A standardized single-cell test bench for PEM electrolyzers offers numerous advantages and applications that significantly contribute to the advancement and optimization of this technology.

A key advantage of such a test bench is the comparability of results. By using standardized testing methods and protocols, research institutions and manufacturers can directly compare their results. This promotes collaboration and exchange of knowledge, thereby accelerating innovation processes in the development of PEM electrolyzers. The parallel execution of test sequences enables efficient and reliable testing of systems.

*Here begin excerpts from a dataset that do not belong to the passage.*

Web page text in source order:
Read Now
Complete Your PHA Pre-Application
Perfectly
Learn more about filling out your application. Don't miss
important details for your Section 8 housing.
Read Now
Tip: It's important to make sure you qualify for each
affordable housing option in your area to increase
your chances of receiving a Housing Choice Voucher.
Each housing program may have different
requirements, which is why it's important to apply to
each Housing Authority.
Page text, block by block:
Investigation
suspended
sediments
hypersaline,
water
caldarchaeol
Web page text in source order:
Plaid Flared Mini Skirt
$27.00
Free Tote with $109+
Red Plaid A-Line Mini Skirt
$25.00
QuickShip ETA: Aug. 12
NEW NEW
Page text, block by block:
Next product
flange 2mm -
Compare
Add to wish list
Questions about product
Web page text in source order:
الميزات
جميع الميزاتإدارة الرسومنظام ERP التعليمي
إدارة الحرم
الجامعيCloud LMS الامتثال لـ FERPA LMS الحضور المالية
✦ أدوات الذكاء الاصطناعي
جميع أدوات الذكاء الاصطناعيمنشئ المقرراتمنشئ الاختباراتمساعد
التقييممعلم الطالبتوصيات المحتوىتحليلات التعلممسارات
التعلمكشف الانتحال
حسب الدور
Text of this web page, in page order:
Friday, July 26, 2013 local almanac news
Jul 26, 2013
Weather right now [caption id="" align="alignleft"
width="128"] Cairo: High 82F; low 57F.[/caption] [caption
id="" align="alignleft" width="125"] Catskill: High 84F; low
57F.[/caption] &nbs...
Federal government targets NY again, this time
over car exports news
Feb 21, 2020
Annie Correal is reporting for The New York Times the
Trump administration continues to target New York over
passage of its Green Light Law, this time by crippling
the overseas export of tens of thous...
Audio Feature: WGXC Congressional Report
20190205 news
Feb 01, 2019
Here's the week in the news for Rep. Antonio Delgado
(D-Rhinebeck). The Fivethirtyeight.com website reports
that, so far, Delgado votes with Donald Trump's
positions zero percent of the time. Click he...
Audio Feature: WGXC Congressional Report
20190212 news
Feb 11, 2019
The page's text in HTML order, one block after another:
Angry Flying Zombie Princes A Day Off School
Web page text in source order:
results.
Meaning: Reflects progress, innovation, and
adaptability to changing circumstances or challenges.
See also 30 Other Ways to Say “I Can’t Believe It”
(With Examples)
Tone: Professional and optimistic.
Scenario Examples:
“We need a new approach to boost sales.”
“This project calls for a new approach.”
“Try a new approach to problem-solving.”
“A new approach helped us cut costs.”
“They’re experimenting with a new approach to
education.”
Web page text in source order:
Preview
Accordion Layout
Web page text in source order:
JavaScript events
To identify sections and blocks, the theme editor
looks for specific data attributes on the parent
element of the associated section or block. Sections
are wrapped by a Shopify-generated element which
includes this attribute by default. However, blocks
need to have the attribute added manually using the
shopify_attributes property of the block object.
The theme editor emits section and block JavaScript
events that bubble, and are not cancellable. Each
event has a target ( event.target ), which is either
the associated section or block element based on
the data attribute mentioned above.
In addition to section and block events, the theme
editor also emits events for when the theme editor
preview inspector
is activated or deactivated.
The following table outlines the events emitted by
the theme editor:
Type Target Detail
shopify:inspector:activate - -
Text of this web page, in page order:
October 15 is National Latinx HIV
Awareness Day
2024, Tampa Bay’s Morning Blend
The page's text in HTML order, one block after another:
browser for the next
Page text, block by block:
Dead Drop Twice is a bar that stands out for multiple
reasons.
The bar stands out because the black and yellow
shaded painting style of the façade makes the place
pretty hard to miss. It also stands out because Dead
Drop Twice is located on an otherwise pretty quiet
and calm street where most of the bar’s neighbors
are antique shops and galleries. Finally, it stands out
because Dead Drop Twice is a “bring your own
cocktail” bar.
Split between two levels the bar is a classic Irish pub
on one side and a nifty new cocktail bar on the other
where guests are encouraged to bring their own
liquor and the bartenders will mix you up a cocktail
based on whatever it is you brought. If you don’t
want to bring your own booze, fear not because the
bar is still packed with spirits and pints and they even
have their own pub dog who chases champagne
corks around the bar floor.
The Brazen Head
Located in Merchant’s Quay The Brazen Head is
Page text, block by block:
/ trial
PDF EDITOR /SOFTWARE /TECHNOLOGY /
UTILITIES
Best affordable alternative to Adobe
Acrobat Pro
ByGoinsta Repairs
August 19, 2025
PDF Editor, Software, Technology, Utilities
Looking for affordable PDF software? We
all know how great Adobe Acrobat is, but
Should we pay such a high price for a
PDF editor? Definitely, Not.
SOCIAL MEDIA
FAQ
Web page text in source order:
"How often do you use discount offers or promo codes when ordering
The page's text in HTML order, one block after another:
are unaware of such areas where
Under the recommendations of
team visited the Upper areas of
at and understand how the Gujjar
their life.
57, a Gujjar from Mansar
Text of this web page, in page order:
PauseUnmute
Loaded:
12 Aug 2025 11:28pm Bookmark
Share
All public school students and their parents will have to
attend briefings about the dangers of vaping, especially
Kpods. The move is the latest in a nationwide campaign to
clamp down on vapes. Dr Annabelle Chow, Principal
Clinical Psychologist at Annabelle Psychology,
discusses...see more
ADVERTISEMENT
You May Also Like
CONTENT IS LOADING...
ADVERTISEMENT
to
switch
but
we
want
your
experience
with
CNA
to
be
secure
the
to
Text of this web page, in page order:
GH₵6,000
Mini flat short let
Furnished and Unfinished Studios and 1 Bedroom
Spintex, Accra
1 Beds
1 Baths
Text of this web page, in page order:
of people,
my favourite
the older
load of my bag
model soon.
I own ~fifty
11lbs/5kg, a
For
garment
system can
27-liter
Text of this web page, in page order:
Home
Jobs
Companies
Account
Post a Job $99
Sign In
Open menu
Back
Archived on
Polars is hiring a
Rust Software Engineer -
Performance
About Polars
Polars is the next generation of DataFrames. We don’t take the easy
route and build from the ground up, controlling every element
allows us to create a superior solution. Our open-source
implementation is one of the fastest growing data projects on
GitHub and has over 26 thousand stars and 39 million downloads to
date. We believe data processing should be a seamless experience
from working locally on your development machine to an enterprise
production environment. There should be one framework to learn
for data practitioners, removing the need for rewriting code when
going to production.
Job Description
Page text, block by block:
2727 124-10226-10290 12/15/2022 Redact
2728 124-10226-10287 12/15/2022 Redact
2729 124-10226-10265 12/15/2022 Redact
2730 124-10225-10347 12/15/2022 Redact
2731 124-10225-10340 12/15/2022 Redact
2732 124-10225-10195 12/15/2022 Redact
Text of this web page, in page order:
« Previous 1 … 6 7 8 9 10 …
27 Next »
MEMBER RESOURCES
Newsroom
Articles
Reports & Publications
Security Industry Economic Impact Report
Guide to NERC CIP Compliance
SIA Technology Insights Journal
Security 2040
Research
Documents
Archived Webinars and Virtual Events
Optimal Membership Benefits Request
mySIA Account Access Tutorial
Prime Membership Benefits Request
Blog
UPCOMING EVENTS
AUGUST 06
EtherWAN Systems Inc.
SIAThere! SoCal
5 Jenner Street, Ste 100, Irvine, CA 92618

Moreover, the single-cell test bench plays a key role in quality control. Manufacturers can test the performance and reliability of their products before mass production. Precise characterization of individual cells allows for the early identification and correction of potential weaknesses, resulting in higher product quality and lower failure rates. The use of DiLiCo Hydrogen Cell Test Systems for managing testing and validation systems supports the sequencing and parallelization of test steps.

In research and development, the test bench allows for the targeted investigation of new materials and concepts. Researchers can study the effects of different operating conditions and material combinations on the performance and lifespan of the cells. This is particularly important for developing new, more efficient catalysts and membranes that can improve the efficiency and longevity of PEM electrolyzers. The robust automated test and validation systems ensure reliable validation of test results.

Validation of Test Results

Another advantage is the ability to perform detailed long-term and degradation tests. By simulating real operating conditions and monitoring the cells over extended periods, researchers can better understand degradation mechanisms and develop strategies to extend lifespan. This is crucial for the economic viability and acceptance of the technology.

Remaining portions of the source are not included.